George Washington Harris
George-washington-harris.jpg
Born George Washington Harris
(1814-03-20)March 20, 1814
Allegheny City, Pennsylvania, USA
Died December 11, 1869(1869-12-11) (aged 55)
Knoxville, Tennessee, USA
Resting place Brock Cemetery
Trenton, Georgia, USA
Pen name "Mr. Free," "Sugartail"
Occupation writer, riverboat captain, jeweler
Genre "Old Southwest" humor, political satire, local color
Notable works Sut Lovingood: Yarns Spun By a Nat'ral Born Durn'd Fool (1867)
Spouse Mary Emeline Nance
Jane Pride

George Washington Harris (March 20, 1814 – December 11, 1869) was an American humorist best known for his character, "Sut Lovingood," an Appalachian backwoods reveler fond of telling tall tales. Harris was among the seminal writers of Southern humor, and has been called "the most original and gifted of the antebellum humorists." His work influenced authors such as Mark Twain, William Faulkner, and Flannery O'Connor.
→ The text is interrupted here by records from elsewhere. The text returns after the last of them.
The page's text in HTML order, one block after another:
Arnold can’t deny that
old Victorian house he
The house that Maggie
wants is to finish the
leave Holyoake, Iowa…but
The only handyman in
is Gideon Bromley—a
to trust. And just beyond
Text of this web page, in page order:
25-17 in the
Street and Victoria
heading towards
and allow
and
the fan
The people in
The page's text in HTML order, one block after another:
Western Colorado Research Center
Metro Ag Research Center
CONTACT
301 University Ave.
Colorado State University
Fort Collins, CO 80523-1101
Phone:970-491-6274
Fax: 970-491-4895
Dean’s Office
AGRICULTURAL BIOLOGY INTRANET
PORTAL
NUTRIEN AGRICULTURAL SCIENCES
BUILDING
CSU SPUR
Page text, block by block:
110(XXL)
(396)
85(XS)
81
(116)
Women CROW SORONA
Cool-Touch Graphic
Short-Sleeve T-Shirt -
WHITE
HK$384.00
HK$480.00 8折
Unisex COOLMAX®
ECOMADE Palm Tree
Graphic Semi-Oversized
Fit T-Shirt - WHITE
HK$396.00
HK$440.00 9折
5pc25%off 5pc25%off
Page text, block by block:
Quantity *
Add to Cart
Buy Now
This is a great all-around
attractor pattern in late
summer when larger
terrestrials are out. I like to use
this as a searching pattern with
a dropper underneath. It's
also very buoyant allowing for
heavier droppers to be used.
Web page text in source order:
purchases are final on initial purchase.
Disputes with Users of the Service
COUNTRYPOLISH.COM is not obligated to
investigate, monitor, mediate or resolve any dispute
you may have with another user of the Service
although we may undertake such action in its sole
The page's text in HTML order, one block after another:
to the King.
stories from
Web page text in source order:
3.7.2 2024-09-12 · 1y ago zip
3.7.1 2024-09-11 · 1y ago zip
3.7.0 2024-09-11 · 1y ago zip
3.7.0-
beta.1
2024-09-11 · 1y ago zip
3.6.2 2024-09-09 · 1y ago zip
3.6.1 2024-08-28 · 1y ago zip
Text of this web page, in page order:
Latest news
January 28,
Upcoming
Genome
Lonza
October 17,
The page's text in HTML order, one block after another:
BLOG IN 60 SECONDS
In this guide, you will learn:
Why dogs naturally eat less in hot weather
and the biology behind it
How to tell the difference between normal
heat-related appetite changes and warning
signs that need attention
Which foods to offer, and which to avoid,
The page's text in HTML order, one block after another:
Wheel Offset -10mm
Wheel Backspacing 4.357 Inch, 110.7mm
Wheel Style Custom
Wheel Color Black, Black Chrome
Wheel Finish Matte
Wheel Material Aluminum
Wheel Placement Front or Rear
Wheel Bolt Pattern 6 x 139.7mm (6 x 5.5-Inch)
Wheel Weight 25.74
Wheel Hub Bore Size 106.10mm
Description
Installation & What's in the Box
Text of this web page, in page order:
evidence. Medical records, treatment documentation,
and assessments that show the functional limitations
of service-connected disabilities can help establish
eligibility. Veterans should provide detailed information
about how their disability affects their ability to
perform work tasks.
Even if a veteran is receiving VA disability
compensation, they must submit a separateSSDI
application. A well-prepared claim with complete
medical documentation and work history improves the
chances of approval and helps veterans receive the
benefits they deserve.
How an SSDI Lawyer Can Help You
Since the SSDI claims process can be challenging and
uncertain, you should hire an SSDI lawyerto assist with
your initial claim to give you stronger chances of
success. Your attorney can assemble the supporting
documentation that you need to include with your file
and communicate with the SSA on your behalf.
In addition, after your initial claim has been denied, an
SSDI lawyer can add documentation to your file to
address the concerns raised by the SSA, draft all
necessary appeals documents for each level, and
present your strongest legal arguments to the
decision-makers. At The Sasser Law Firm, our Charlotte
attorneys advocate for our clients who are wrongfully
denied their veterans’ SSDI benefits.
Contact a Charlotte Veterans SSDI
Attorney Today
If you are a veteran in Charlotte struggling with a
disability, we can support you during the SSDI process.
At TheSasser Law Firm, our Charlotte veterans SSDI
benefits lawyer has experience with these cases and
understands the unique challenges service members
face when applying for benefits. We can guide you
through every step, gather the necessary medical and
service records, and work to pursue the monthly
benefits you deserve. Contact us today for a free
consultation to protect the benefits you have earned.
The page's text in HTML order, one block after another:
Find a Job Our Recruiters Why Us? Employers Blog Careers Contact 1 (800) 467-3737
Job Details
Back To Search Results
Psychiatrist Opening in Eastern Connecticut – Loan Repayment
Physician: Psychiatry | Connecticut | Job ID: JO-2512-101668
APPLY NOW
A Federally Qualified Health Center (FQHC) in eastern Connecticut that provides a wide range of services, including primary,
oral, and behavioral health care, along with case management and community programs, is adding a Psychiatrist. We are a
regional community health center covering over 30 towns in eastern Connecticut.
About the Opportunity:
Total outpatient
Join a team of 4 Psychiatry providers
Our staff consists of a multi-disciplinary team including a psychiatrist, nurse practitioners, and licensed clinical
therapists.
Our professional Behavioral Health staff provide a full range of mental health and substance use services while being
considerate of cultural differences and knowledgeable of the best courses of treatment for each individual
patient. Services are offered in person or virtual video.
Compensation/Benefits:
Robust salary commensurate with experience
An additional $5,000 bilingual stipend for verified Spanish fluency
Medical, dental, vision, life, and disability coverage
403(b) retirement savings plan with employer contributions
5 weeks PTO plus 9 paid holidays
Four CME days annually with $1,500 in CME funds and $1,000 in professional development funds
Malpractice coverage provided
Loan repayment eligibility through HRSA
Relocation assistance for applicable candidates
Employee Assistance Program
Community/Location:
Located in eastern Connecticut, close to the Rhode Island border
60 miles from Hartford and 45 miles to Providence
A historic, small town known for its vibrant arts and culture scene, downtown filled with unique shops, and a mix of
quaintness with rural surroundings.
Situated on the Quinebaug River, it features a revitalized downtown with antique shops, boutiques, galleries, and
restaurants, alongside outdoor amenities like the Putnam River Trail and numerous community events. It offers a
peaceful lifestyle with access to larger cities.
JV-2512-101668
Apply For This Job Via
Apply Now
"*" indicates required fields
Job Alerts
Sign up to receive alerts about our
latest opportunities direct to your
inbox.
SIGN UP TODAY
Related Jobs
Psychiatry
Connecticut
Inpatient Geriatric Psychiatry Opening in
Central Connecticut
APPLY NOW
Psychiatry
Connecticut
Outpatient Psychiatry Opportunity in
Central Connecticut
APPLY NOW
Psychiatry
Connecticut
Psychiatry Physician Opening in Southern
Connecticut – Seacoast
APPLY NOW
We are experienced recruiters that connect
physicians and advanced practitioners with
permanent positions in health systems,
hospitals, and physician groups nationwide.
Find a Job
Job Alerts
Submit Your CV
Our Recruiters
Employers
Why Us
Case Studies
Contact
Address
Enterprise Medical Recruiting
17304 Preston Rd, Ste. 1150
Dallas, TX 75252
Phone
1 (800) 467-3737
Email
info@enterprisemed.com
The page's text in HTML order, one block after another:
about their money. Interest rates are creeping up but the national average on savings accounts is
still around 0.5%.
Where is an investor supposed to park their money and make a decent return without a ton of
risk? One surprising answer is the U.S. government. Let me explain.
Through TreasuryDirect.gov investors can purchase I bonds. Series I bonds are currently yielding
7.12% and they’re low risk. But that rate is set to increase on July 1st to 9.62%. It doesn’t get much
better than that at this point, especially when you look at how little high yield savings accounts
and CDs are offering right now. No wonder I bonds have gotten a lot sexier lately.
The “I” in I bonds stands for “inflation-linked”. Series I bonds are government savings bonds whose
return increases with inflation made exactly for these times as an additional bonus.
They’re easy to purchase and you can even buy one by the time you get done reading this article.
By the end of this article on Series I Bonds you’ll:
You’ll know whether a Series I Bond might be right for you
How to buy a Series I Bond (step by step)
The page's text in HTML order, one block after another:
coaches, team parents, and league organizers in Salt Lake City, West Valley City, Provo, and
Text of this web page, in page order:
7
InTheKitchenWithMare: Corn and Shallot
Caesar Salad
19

Harris moved to Knoxville, Tennessee as a child, where he worked variously as a silversmith, riverboat captain, and farmer. His earliest works were political satires published in the Knoxville Argus around 1840, and his earliest attributable works were four sporting stories published in the New York Spirit of the Times in 1843. He wrote his Sut Lovingood tales for various newspapers in the 1850s and 1860s, twenty-four of which he compiled and published as his only book, Sut Lovingood: Yarns Spun By a Nat'ral Born Durn'd Fool, in 1867. Harris died in Knoxville in 1869 after mysteriously falling ill on a train ride.

The details of Harris's early life are obscure. His father, George Harris, and a companion, Samuel Bell, moved to Pennsylvania in the 1790s. Bell's son, also named Samuel, was born in 1798. After the elder Bell died, Harris married his widow, Margaret Glover Bell, and they gave birth to George Washington Harris in Allegheny City (now part of Pittsburgh) in 1814. In 1819, Harris's half-brother, the younger Samuel Bell, completed an apprenticeship at an arms factory, and moved to Knoxville to open a jewelry store. Harris went with him, and was apprenticed at the shop.

In 1826, a steamboat known as the Atlas became the first to reach Knoxville from the Mississippi River. Harris built a small model of the Atlas, and dazzled an audience by sailing it across the so-called "Flag Pond" on the north side of town. At age 15, Harris rode horses in "quarter races" (i.e., races over a quarter of a mile) at tracks in the Knoxville vicinity. In 1835, he was hired as captain of the steamboat, Knoxville. As captain of this vessel (later renamed the Indian Chief), Harris took part in the Cherokee removal in 1838.